- ENTRIES PROVIDED -
.....
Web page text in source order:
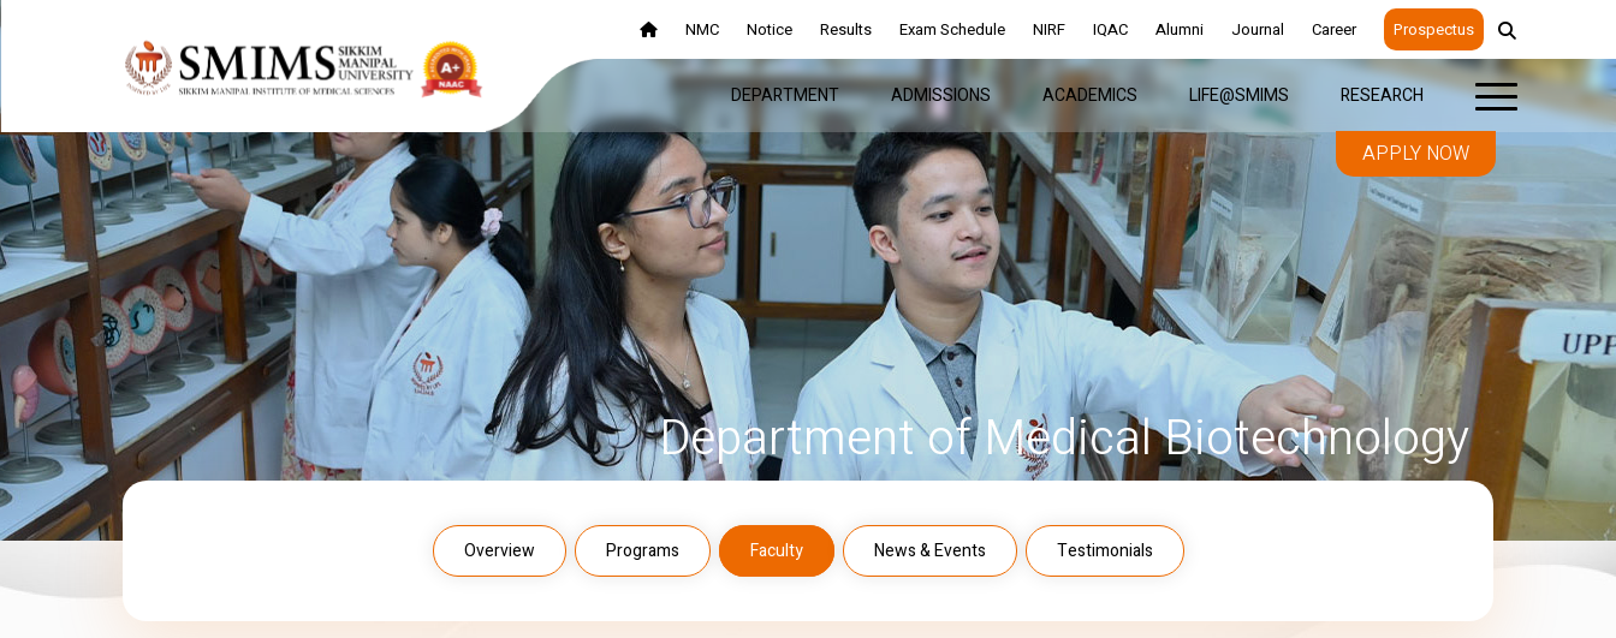
NMC Notice Results Exam Schedule NIRF IQAC Alumni Journal Career Prospectus
DEPARTMENT ADMISSIONS ACADEMICS LIFE@SMIMS RESEARCH
APPLY NOW
Department of Medical Biotechnology
Overview Programs Faculty News & Events Testimonials
.....
- ACTIVITY -
Your answer should hold exactly the lines from the one containing "Department of Medical Biotechnology" through the end of the entries above, and nothing else.

- RESPONSE TO THE EXERCISE -
Department of Medical Biotechnology
Overview Programs Faculty News & Events Testimonials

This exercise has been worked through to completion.